Task requirements: Your answer must be an exact copy of the data below, minus any pictures.

Data extract:
-------------------------

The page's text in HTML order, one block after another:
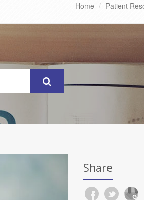
Home Patient
Share

-------------------------

Answer box:
The page's text in HTML order, one block after another:
Home Patient
Share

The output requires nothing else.